Reputation: 497
As we all know the capability of BERT
model for word embedding, it is probably better than the word2vec
and any other models.
I want to create a model on BERT
word embedding to generate synonyms or similar words. The same like we do in the Gensim
Word2Vec
. I want to create method of Gensim model.most_similar()
into BERT word embedding.
I researched a lot about it, seems that it is possible to do that, but the problem is it is only showing the embeddings in the form of number, there is no way to get the actual word from it. Can anybody help me regarding this?
Upvotes: 6
Views: 5986
Reputation: 1213
Bert uses tokens, which are not exactly the same as words. So a single word may not be just a single token.
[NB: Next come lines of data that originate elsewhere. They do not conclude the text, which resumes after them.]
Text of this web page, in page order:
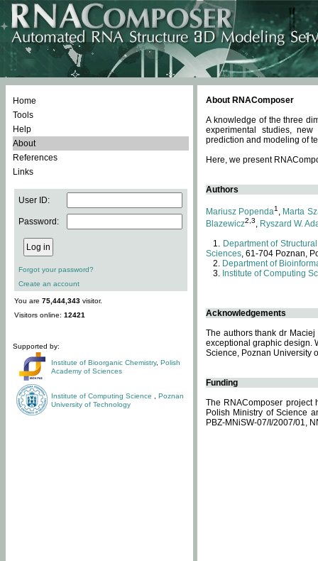
Home
Tools
Help
About
References
Links
User ID:
Password:
Forgot your password?
Create an account
You are 75,444,343 visitor.
Visitors online: 12421
Supported by:
Institute of Bioorganic Chemistry, Polish
Academy of Sciences
Institute of Computing Science
Poznan
University of Technology
About RNAComposer
A knowledge of the three
experimental studies,
prediction and modeling of
Here, we present
Authors
Mariusz Popenda1 , Marta
Blazewicz2,3, Ryszard W.
Department of
Sciences, 61-704 Poznan,
Department of
Institute of Computing
Acknowledgements
The authors thank dr
exceptional graphic design.
Science, Poznan University
Funding
The RNAComposer project
Polish Ministry of Science
PBZ-MNiSW-07/I/2007/01,

Bert generates embedding vectors for each token with respect to other tokens within the context.
You can select a pretrained bert model and feed them single word get output and average them So you can get single vector for a word
Get list of words, calculate vector for each of them
from transformers import BertTokenizer, BertModel
import torch
tokenizer = BertTokenizer.from_pretrained('bert-base-uncased')
model = BertModel.from_pretrained('bert-base-uncased')
word = "Hello"
inputs = tokenizer(word, return_tensors="pt")
outputs = model(**inputs)
word_vect = outputs.pooler_output.detach().numpy()
Upvotes: 3